他悻悻一笑,叹了口气,满脸不情愿地准备离开,可行到榻边又舍不得走,闷着头撤回来,着实不好意思再凑到我跟前,于是盘腿坐在炕桌旁边。
他箱笼里取出笔墨和宣纸,面色平静地练字,忽然,这人从炕桌的抽屉里翻出一面贵妃镜,将灯盏拉近些,仔细地照镜子。
“哎!”
他刻意重重地叹了口气,斜眼偷瞄我,然后将笔蘸饱了墨,竟开始慢慢地将两鬓斑白的头发往黑描。
瞧见他这刻意又做作的行为,我既觉得好笑,可又心酸,眼睛一眨,泪珠便夺眶而出。
我默默地抽泣,问:“头发怎么了?”
“没什么,朕原先就长过白发,这几日忽然冒多了些。”
李昭放下笔和贵妃镜,挪了过来,他一开始还笑得温和,后面眼睛忽然红了,也掉泪了,恨恨地盯着我,手指抹了把白发,哽咽道:“朕还当你死了,这白头发,就是硬生生给急出来的。”
“谁让你急来着。
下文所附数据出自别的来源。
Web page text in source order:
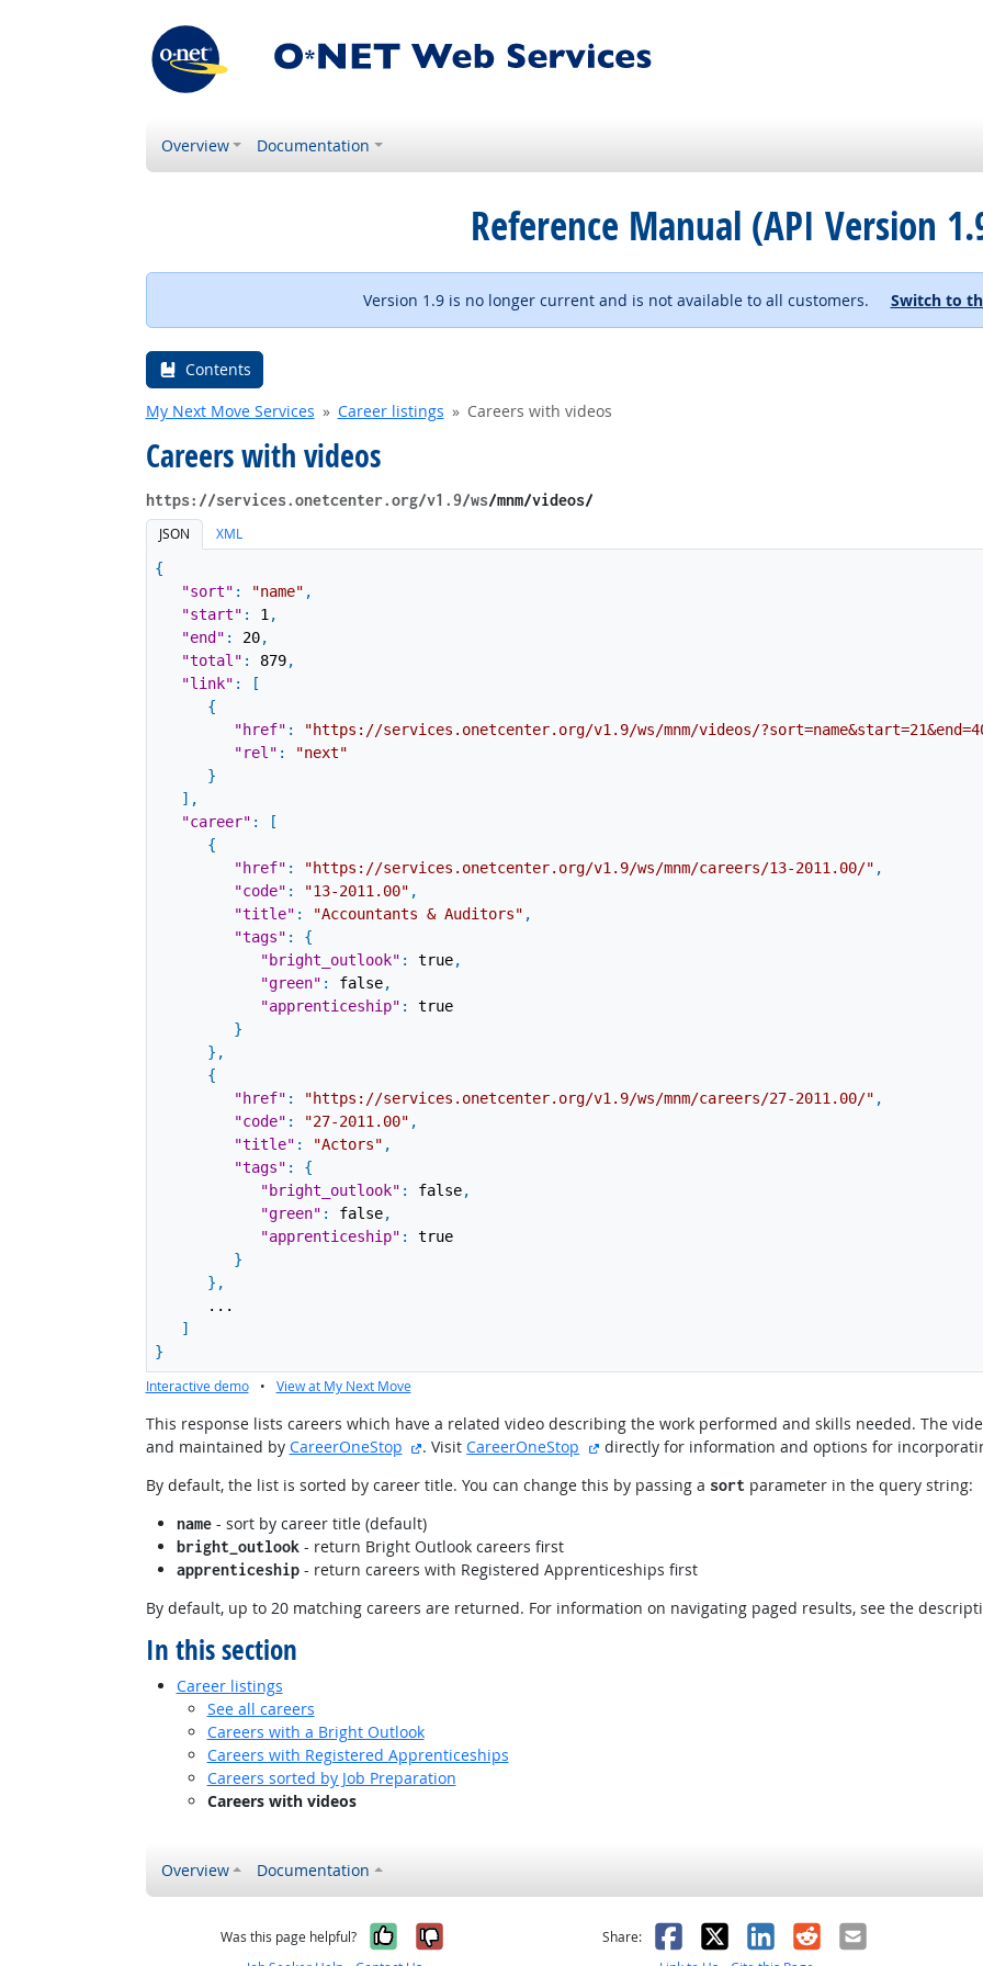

”
我泣不成声,骂他:“你让我做鬼都不安生,原本我都要跟丽华走了,听见你在上头叫我……”
“往哪儿走?你好好在这儿待着!”
李昭亦哭了,呵斥了我一声。
这时,睦儿瞧见我们俩都哭了,这小子惊恐地一会儿看我,一会儿看他爹爹,忽然哇地一声大哭,哭得直咳嗽:“小木头也哭哭。”
我和李昭互望一眼,噗嗤一笑。
我拧了下睦儿的鼻子,李昭则打了下睦儿的小屁股。
他将睦儿勾过去,凑到儿子耳边,小声说了会儿话,不知在教什么。
睦儿食指含在嘴里嘬,迷迷糊糊地点头。
忽然,睦儿颤巍巍地起身,走到床榻最尽头,咚地一声趴倒,像个小木棍似的来回打滚儿,紧接着跪坐起来,两只小手抱成拳,对我笑道:“小木头代爹爹滚啦,娘亲不要生气啦。”
我忍俊不禁,招招手,让睦儿到我跟前来,亦学着李昭,在睦儿耳边小声教了几句话。
睦儿嘟着嘴点头,挣扎着站起来,兴冲冲地跑到李昭怀里,抱住他爹爹的脖子,重重地亲了一口,小胖手摩挲着他父亲的脸,柔声哄:“娘亲说,她原谅爹爹啦,爹爹以后再也不许长白头发了。”
我和李昭看着对方,不再隔着阴阳,含泪而笑。
见坡就下,我不会揪着不放,让自己和他都难堪。
这时,李昭将炕桌上的灯盏吹灭,他抱着睦儿过来,拉个只枕头躺倒孩子们的另一侧。
他也顾忌着自己生了风寒,没敢靠太近,只是将手伸过来,轻轻地摩挲着我的胳膊,在黑暗中柔声道:“妍妍你放心,朕过后定会好好责备璋儿,让他过来给你磕头赔罪。”